_PROBLEM DESCRIPTION:_ No pictures, please. Copy exactly the lines from the one with "smoking cessation treatment. These components" through the final line below.

*** MATERIAL FOR THIS EXERCISE

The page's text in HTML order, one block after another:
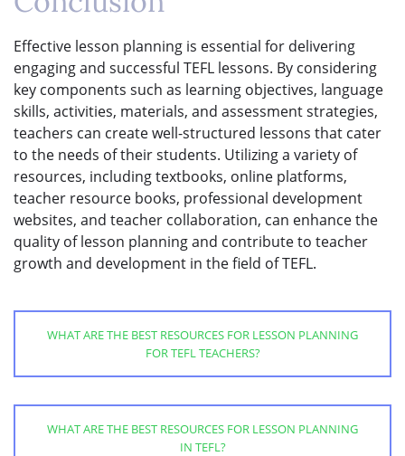
Effective lesson planning is essential for delivering
engaging and successful TEFL lessons. By considering
key components such as learning objectives, language
skills, activities, materials, and assessment strategies,
teachers can create well-structured lessons that cater
to the needs of their students. Utilizing a variety of
resources, including textbooks, online platforms,
teacher resource books, professional development
websites, and teacher collaboration, can enhance the
quality of lesson planning and contribute to teacher
growth and development in the field of TEFL.
WHAT ARE THE BEST RESOURCES FOR LESSON PLANNING
FOR TEFL TEACHERS?
WHAT ARE THE BEST RESOURCES FOR LESSON PLANNING
IN TEFL?
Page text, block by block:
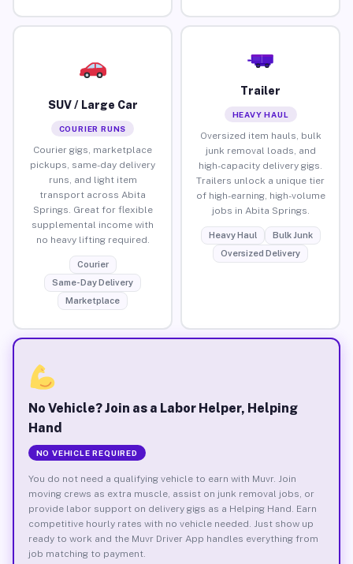
SUV / Large Car
COURIER RUNS
Courier gigs, marketplace
pickups, same-day delivery
runs, and light item
transport across Abita
Springs. Great for flexible
supplemental income with
no heavy lifting required.
Courier
Same-Day Delivery
Marketplace
Trailer
HEAVY HAUL
Oversized item hauls, bulk
junk removal loads, and
high-capacity delivery gigs.
Trailers unlock a unique tier
of high-earning, high-volume
jobs in Abita Springs.
Heavy Haul
Bulk Junk
Oversized Delivery
No Vehicle? Join as a Labor Helper, Helping
Hand
NO VEHICLE REQUIRED
You do not need a qualifying vehicle to earn with Muvr. Join
moving crews as extra muscle, assist on junk removal jobs, or
provide labor support on delivery gigs as a Helping Hand. Earn
competitive hourly rates with no vehicle needed. Just show up
ready to work and the Muvr Driver App handles everything from
job matching to payment.
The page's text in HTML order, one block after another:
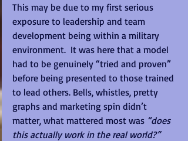
This may be due to my first serious
exposure to leadership and team
development being within a military
environment.  It was here that a model
had to be genuinely “tried and proven”
before being presented to those trained
to lead others. Bells, whistles, pretty
graphs and marketing spin didn’t
matter, what mattered most was “does
this actually work in the real world?”
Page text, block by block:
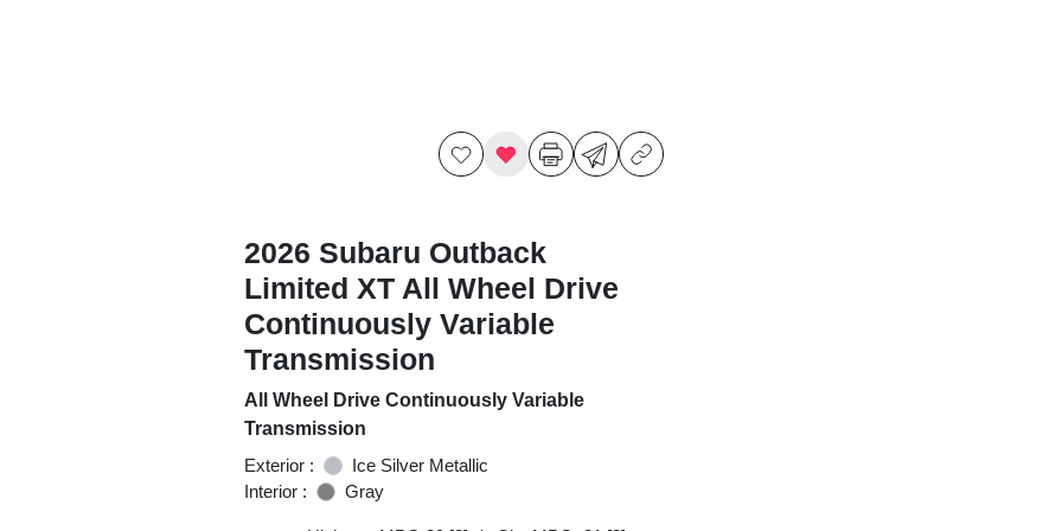
2026 Subaru Outback
Limited XT All Wheel Drive
Continuously Variable
Transmission
All Wheel Drive Continuously Variable
Transmission
Exterior :
Ice Silver Metallic
Interior :
Gray
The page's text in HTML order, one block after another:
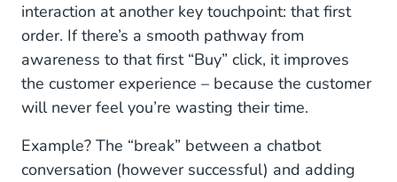
interaction at another key touchpoint: that first
order. If there’s a smooth pathway from
awareness to that first “Buy” click, it improves
the customer experience – because the customer
will never feel you’re wasting their time.
Example? The “break” between a chatbot
conversation (however successful) and adding
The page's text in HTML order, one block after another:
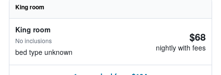
King room
King room
No inclusions
bed type unknown
$68
nightly with fees
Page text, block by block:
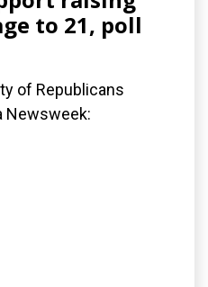
to 21, poll
of Republicans
Newsweek:
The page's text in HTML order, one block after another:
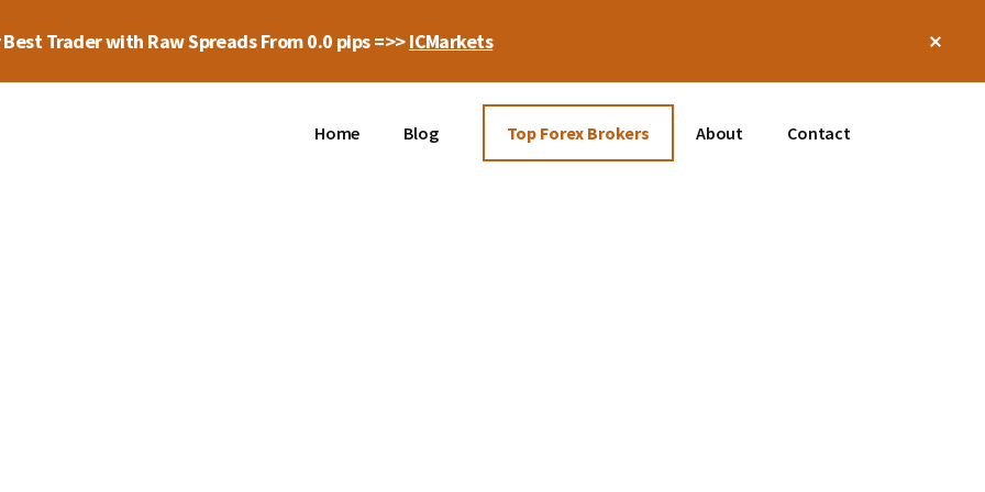
Best Trader with Raw Spreads From 0.0 pips =>>ICMarkets
Home Blog Top Forex Brokers About Contact
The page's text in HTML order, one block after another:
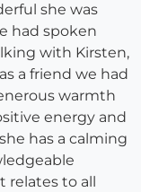
she was
had spoken
with Kirsten,
a friend we had
warmth
energy and
has a calming
to all
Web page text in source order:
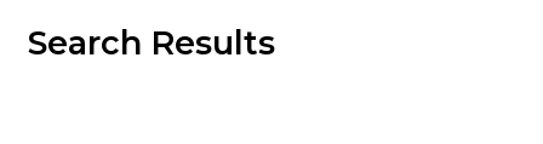
Search Results
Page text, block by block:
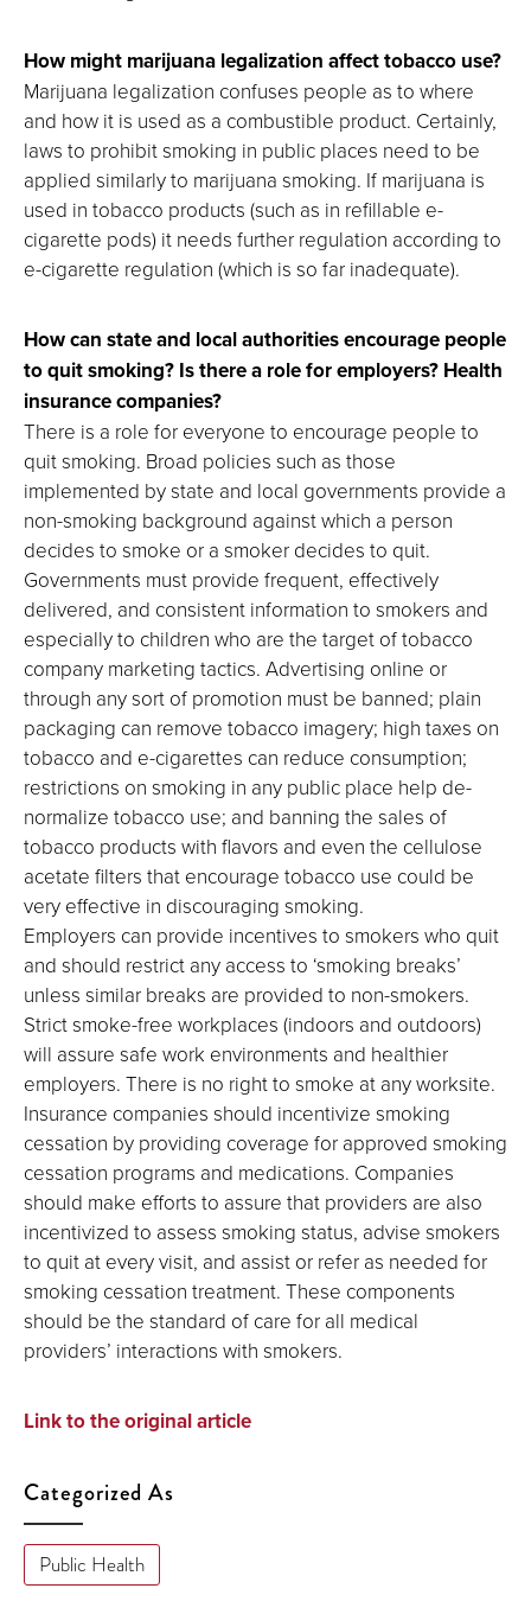
How might marijuana legalization affect tobacco use?
Marijuana legalization confuses people as to where
and how it is used as a combustible product. Certainly,
laws to prohibit smoking in public places need to be
applied similarly to marijuana smoking. If marijuana is
used in tobacco products (such as in refillable e-
cigarette pods) it needs further regulation according to
e-cigarette regulation (which is so far inadequate).
How can state and local authorities encourage people
to quit smoking? Is there a role for employers? Health
insurance companies?
There is a role for everyone to encourage people to
quit smoking. Broad policies such as those
implemented by state and local governments provide a
non-smoking background against which a person
decides to smoke or a smoker decides to quit.
Governments must provide frequent, effectively
delivered, and consistent information to smokers and
especially to children who are the target of tobacco
company marketing tactics. Advertising online or
through any sort of promotion must be banned; plain
packaging can remove tobacco imagery; high taxes on
tobacco and e-cigarettes can reduce consumption;
restrictions on smoking in any public place help de-
normalize tobacco use; and banning the sales of
tobacco products with flavors and even the cellulose
acetate filters that encourage tobacco use could be
very effective in discouraging smoking.
Employers can provide incentives to smokers who quit
and should restrict any access to ‘smoking breaks’
unless similar breaks are provided to non-smokers.
Strict smoke-free workplaces (indoors and outdoors)
will assure safe work environments and healthier
employers. There is no right to smoke at any worksite.
Insurance companies should incentivize smoking
cessation by providing coverage for approved smoking
cessation programs and medications. Companies
should make efforts to assure that providers are also
incentivized to assess smoking status, advise smokers
to quit at every visit, and assist or refer as needed for
smoking cessation treatment. These components
should be the standard of care for all medical
providers’ interactions with smokers.
Link to the original article
Categorized As
Public Health
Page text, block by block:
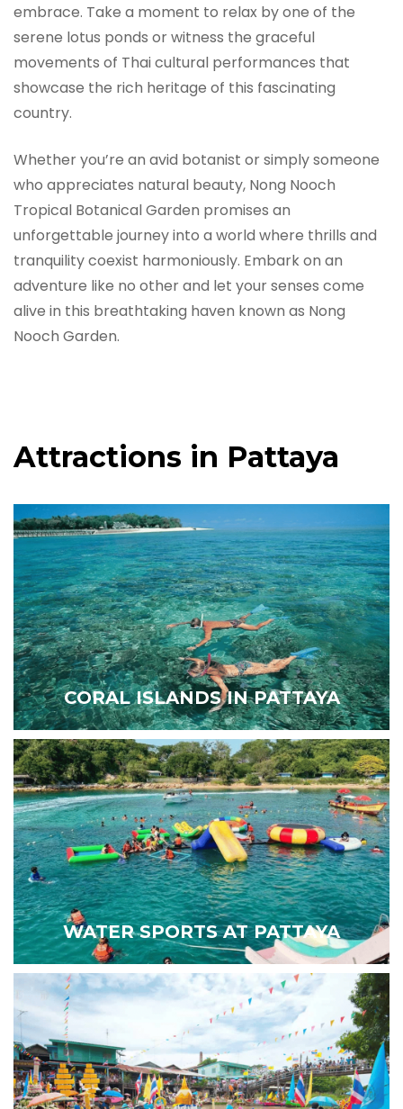
embrace. Take a moment to relax by one of the
serene lotus ponds or witness the graceful
movements of Thai cultural performances that
showcase the rich heritage of this fascinating
country.
Whether you’re an avid botanist or simply someone
who appreciates natural beauty, Nong Nooch
Tropical Botanical Garden promises an
unforgettable journey into a world where thrills and
tranquility coexist harmoniously. Embark on an
adventure like no other and let your senses come
alive in this breathtaking haven known as Nong
Nooch Garden.
Attractions in Pattaya
CORAL ISLANDS IN PATTAYA
WATER SPORTS AT PATTAYA

******

_OUTPUT:_
smoking cessation treatment. These components
should be the standard of care for all medical
providers’ interactions with smokers.
Link to the original article
Categorized As
Public Health
Page text, block by block:
embrace. Take a moment to relax by one of the
serene lotus ponds or witness the graceful
movements of Thai cultural performances that
showcase the rich heritage of this fascinating
country.
Whether you’re an avid botanist or simply someone
who appreciates natural beauty, Nong Nooch
Tropical Botanical Garden promises an
unforgettable journey into a world where thrills and
tranquility coexist harmoniously. Embark on an
adventure like no other and let your senses come
alive in this breathtaking haven known as Nong
Nooch Garden.
Attractions in Pattaya
CORAL ISLANDS IN PATTAYA
WATER SPORTS AT PATTAYA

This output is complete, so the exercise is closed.